== Exercise aim ==
When you reach the line with "特定商取引法に基づく表記" in the records below, begin transcribing exactly and continue up to and including the line with "Andy Cahyadi Gelar", leaving out every picture.

++++ Dataset ++++

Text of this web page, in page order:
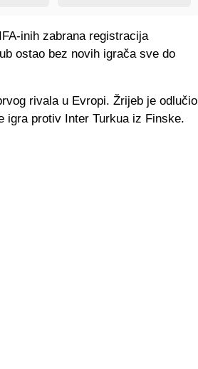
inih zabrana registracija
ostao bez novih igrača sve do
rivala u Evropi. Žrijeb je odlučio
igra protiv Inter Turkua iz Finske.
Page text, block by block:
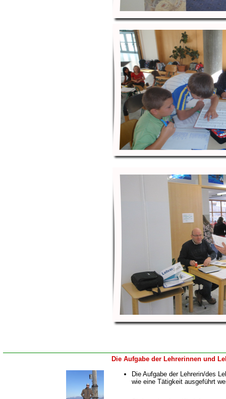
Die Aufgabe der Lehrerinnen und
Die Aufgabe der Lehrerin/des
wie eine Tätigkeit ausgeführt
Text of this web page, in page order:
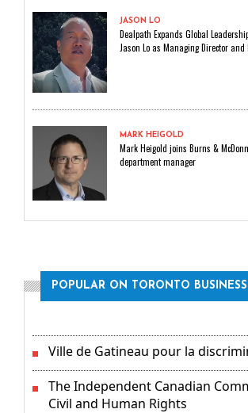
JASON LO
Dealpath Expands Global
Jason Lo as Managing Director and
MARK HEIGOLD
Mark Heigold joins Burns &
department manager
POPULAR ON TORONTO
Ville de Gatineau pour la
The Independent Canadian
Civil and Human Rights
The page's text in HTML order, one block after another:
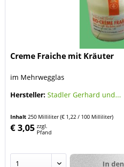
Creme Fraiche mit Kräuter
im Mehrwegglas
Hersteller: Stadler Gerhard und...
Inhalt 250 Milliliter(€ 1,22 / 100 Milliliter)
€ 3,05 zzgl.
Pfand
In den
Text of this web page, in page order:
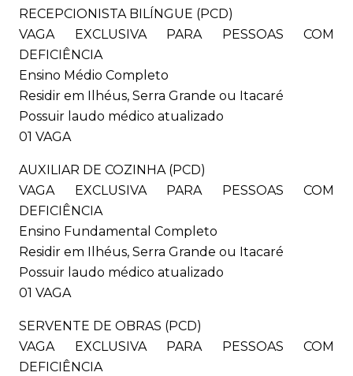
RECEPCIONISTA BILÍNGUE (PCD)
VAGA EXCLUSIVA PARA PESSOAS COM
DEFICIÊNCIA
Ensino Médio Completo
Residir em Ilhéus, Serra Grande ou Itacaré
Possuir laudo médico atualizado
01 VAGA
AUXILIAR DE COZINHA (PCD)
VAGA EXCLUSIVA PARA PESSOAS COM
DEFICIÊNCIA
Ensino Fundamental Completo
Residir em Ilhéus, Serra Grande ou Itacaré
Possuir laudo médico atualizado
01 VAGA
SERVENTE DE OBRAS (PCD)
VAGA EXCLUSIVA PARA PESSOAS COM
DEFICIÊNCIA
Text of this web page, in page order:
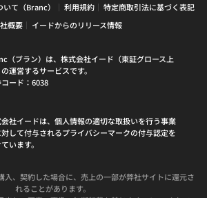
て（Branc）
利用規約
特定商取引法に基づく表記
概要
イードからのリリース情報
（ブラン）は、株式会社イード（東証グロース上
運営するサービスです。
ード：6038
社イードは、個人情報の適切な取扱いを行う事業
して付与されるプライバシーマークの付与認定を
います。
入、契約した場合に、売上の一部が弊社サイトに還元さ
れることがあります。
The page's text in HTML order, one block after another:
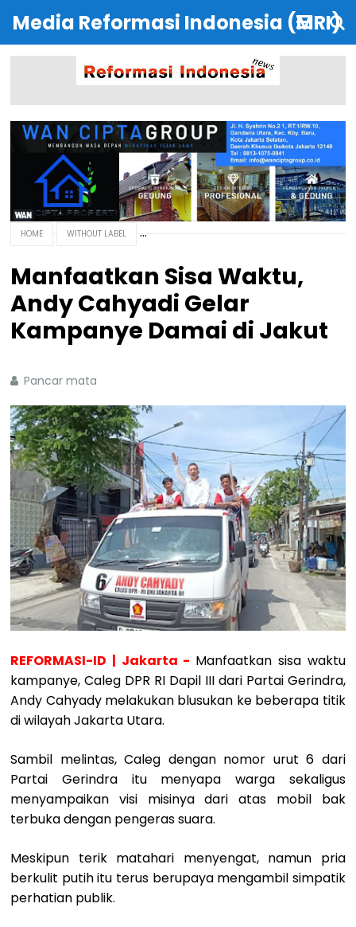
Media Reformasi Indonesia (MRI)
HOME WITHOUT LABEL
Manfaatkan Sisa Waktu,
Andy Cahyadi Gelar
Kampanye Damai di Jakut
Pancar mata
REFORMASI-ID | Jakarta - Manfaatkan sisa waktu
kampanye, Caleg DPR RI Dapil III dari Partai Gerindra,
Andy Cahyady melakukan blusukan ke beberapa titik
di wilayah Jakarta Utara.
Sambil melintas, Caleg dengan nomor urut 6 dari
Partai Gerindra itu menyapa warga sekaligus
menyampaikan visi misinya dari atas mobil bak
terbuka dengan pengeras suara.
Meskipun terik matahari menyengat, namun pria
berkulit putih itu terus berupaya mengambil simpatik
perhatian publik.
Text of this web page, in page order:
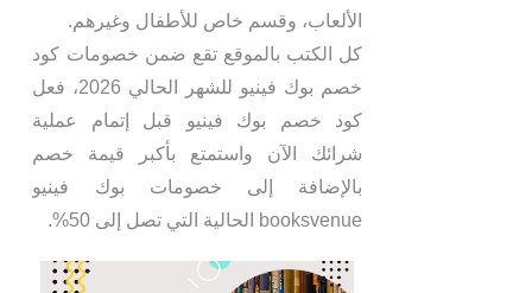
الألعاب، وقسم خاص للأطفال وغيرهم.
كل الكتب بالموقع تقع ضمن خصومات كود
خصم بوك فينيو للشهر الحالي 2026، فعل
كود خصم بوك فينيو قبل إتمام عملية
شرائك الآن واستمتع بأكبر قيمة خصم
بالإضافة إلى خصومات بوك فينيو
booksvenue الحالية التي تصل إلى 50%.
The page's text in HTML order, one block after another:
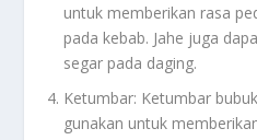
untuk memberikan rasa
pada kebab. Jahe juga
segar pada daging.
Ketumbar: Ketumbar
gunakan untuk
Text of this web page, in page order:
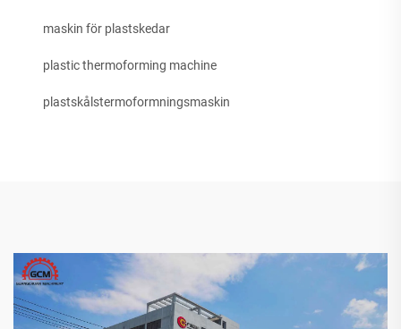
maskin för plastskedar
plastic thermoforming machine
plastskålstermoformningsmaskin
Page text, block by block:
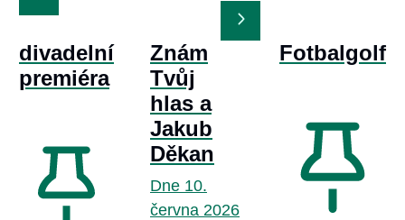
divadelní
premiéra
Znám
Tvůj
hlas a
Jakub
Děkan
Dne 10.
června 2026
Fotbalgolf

++++
++++ Dataset ++++

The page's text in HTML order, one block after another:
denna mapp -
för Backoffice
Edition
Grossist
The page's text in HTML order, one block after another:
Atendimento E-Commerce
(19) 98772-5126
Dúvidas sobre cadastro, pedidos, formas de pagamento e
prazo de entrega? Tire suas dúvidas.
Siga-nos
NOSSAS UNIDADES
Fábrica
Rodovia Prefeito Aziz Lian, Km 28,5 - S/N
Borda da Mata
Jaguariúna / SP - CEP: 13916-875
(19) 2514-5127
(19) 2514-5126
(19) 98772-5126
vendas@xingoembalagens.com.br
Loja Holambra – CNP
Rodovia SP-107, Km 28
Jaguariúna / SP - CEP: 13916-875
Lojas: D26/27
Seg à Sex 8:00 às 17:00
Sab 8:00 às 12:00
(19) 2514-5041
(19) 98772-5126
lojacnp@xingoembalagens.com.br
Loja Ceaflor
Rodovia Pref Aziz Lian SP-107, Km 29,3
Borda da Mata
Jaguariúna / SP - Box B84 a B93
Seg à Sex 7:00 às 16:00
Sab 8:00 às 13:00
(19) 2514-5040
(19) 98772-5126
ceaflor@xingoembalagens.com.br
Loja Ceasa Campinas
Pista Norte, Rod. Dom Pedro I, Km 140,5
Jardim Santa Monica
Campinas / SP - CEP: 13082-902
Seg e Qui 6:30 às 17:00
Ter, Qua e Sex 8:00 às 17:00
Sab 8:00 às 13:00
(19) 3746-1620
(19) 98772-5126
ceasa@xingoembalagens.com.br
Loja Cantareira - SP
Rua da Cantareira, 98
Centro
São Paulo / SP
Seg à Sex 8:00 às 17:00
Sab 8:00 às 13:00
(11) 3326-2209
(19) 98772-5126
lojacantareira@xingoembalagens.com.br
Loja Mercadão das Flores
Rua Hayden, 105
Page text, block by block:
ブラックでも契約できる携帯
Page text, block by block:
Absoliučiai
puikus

++++
++++ Dataset ++++

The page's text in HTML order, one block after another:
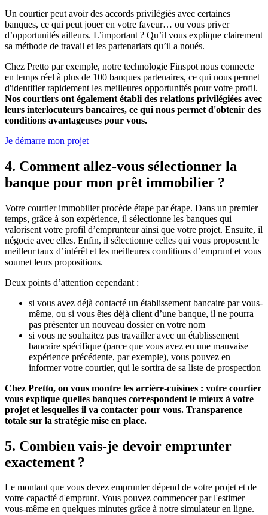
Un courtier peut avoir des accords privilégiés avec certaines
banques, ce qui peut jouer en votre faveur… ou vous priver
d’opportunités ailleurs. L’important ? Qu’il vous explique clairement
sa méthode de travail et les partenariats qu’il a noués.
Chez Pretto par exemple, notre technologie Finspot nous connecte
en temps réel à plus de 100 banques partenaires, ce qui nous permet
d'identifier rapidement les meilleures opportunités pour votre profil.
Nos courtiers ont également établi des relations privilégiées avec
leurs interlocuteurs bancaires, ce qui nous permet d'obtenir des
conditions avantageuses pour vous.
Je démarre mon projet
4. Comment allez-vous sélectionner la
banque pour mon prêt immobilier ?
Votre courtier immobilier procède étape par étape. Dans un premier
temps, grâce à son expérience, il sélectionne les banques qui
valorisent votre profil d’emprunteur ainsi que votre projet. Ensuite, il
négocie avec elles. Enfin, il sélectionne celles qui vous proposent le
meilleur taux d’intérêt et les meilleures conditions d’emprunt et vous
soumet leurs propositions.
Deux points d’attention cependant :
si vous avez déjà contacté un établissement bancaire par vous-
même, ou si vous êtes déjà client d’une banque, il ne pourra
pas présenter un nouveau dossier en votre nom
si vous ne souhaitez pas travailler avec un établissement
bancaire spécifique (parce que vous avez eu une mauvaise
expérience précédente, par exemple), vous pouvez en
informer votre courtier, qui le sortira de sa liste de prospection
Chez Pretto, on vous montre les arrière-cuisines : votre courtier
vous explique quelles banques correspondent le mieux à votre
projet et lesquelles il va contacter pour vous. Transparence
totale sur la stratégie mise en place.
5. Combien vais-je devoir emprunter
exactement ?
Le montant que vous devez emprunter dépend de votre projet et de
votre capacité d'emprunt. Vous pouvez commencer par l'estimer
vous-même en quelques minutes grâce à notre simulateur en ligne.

++++

== Exercise result ==
特定商取引法に基づく表記
概要
イードからのリリース情報
（ブラン）は、株式会社イード（東証グロース上
運営するサービスです。
ード：6038
社イードは、個人情報の適切な取扱いを行う事業
して付与されるプライバシーマークの付与認定を
います。
入、契約した場合に、売上の一部が弊社サイトに還元さ
れることがあります。
The page's text in HTML order, one block after another:
Media Reformasi Indonesia (MRI)
HOME WITHOUT LABEL
Manfaatkan Sisa Waktu,
Andy Cahyadi Gelar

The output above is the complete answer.